At 3 years post transplant, CI of moderate-to-severe cGVHD was 44% following MUD versus 8% following CBT (P=0.0006) and CI of any cGVHD was 68% following MUD versus 32% following CBT (P=0.0017) (Figure 2). The CI of immunosuppression withdrawal was significantly more rapid following CB than MUD transplant (P<0.0001); median time to being off immunosuppression among CB patients was 268 days versus not reached among MUD patients (Figure 3). Median follow-up among all CB patients was 411 days (range 18–1853) and median time to onset of cGVHD was 210 days (range 108–490). Onset was de novo n=3, quiescent n=8 and progressive n=3. Median follow-up among all MUD patients was days 488 days (range 24–1955) and median time to onset of cGVHD was 225 days (range 83–803). Onset was de novo n=7, quiescent n=12 and progressive n=11.

Figure 2
Figure 2

Time to immunosuppression withdrawal.

Figure 3
Figure 3

(a) Any cGVHD and (b) moderate to severe cGVHD.

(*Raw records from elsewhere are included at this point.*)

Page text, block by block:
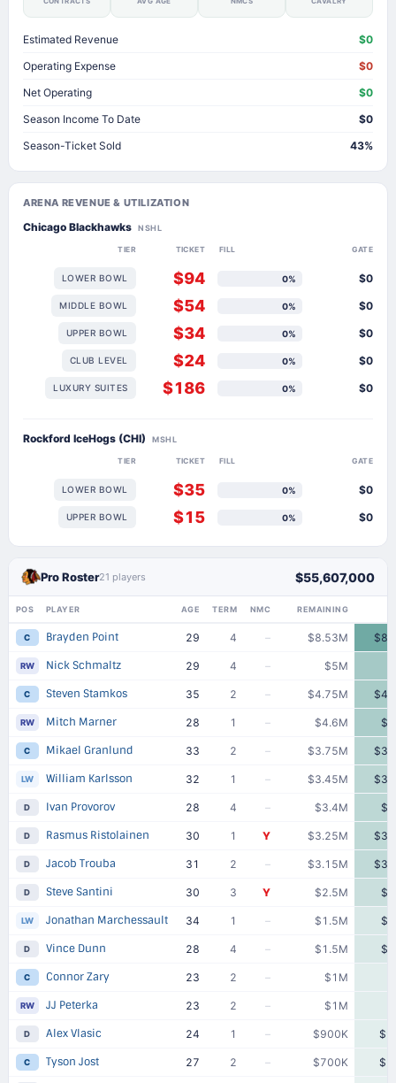
Estimated Revenue
$0
Operating Expense
$0
Net Operating
$0
Season Income To Date
$0
Season-Ticket Sold
43%
ARENA REVENUE & UTILIZATION
Chicago Blackhawks NSHL
TIER TICKET FILL GATE
LOWER BOWL $94 0% $0
MIDDLE BOWL $54 0% $0
UPPER BOWL $34 0% $0
CLUB LEVEL $24 0% $0
LUXURY SUITES $186 0% $0
Rockford IceHogs (CHI) MSHL
TIER TICKET FILL GATE
LOWER BOWL $35 0% $0
UPPER BOWL $15 0% $0
Pro Roster21 players $55,607,000
POS PLAYER AGE TERM NMC REMAINING
C Brayden Point 29 4 – $8.53M
RW Nick Schmaltz 29 4 – $5M
C Steven Stamkos 35 2 – $4.75M
RW Mitch Marner 28 1 – $4.6M
C Mikael Granlund 33 2 – $3.75M
LW William Karlsson 32 1 – $3.45M
D Ivan Provorov 28 4 – $3.4M
D Rasmus Ristolainen 30 1 Y $3.25M
D Jacob Trouba 31 2 – $3.15M
D Steve Santini 30 3 Y $2.5M
LW Jonathan Marchessault 34 1 – $1.5M
D Vince Dunn 28 4 – $1.5M
C Connor Zary 23 2 – $1M
RW JJ Peterka 23 2 – $1M
D Alex Vlasic 24 1 – $900K
C Tyson Jost 27 2 – $700K
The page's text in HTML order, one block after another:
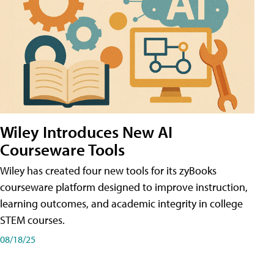
Wiley Introduces New AI
Courseware Tools
Wiley has created four new tools for its zyBooks
courseware platform designed to improve instruction,
learning outcomes, and academic integrity in college
STEM courses.
08/18/25
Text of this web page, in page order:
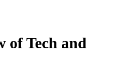
of Tech and
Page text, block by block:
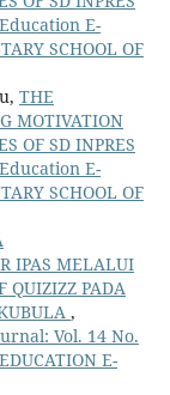
E-
SCHOOL OF
THE
MOTIVATION
OF SD INPRES
E-
SCHOOL OF
IPAS MELALUI
QUIZIZZ PADA
,
Vol. 14 No.
E-
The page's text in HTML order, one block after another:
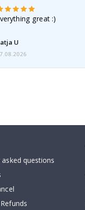
great :)
U
asked questions
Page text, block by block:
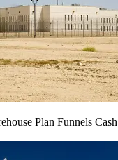
Plan Funnels
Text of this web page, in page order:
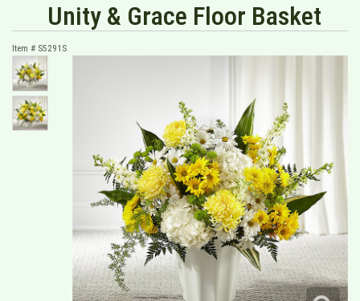
Unity & Grace Floor Basket
Item # S5291S
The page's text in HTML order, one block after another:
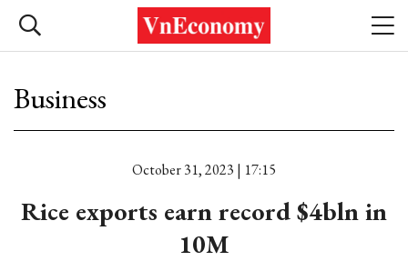
Business
October 31, 2023 | 17:15
Rice exports earn record $4bln in
10M
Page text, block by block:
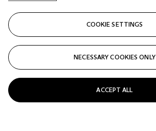
Price realised
GBP 1,000
Closed
FOLLOW
COOKIE SETTINGS
NECESSARY COOKIES ONLY
ACCEPT ALL
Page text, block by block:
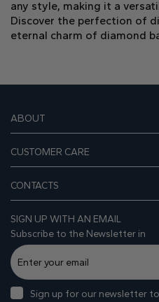
any style, making it a
Discover the perfection of
eternal charm of diamond
ABOUT
CUSTOMER CARE
CONTACTS
SIGN UP WITH AN EMAIL
Subscribe to the Newsletter in
Sign up for our newsletter
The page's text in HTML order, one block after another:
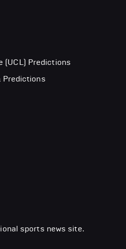
sports news site.
(UCL) Predictions
Predictions
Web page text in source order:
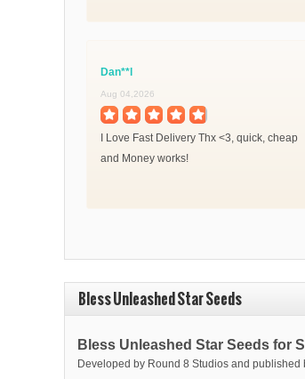
Dan**l
Aug 04,2026
I Love Fast Delivery Thx <3, quick, cheap
and Money works!
Bless Unleashed Star Seeds
Bless Unleashed Star Seeds for
Developed by Round 8 Studios and
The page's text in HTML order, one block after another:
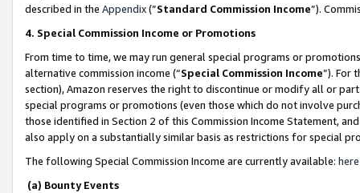
described in the Appendix(”Standard Commission Income”).
4. Special Commission Income or Promotions
From time to time, we may run general special programs or
alternative commission income (“Special Commission Income”). For
section), Amazon reserves the right to discontinue or modify all or
special programs or promotions (even those which do not involve
those identified in Section 2 of this Commission Income Statement,
also apply on a substantially similar basis as restrictions for special
The following Special Commission Income are currently available: here
(a) Bounty Events
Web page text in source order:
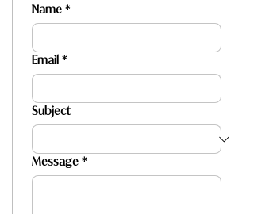
Name *
Email *
Subject
Message *
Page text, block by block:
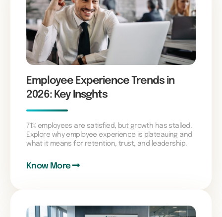
Employee Experience Trends in
2026: Key Insghts
71% employees are satisfied, but growth has stalled.
Explore why employee experience is plateauing and
what it means for retention, trust, and leadership.
Know More
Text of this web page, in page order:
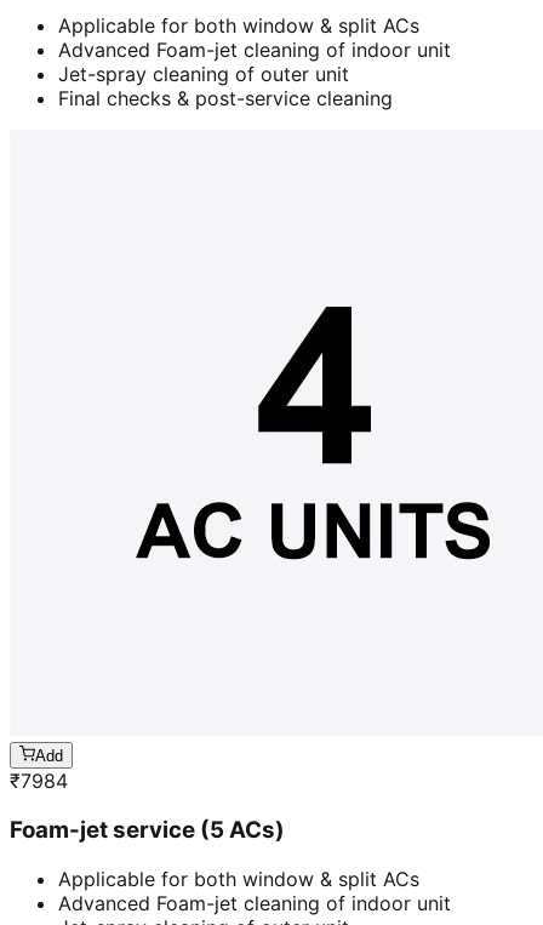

Among CB patients, one patient remained on immunosuppression 384 days post transplant. One patient who died of cGVHD-related complications remained on immunosuppression at the time of death. Four patients restarted immunosuppression owing to recrudescent symptoms, but all four patients subsequently tapered again and remain off immunosuppression. Among MUD patients, the five patients who died of cGVHD-related complications and the two patients who died of relapse after developing cGVHD remained on immunosuppression at the time of death. Twenty-two of 31 surviving patients who did not experience competing risks prior to onset of cGVHD remain on immunosuppression without ever stopping. Of nine patients who stopped immunosuppression, eight subsequently restarted for recrudescent GVHD symptoms and five remain on immunosuppressive therapy.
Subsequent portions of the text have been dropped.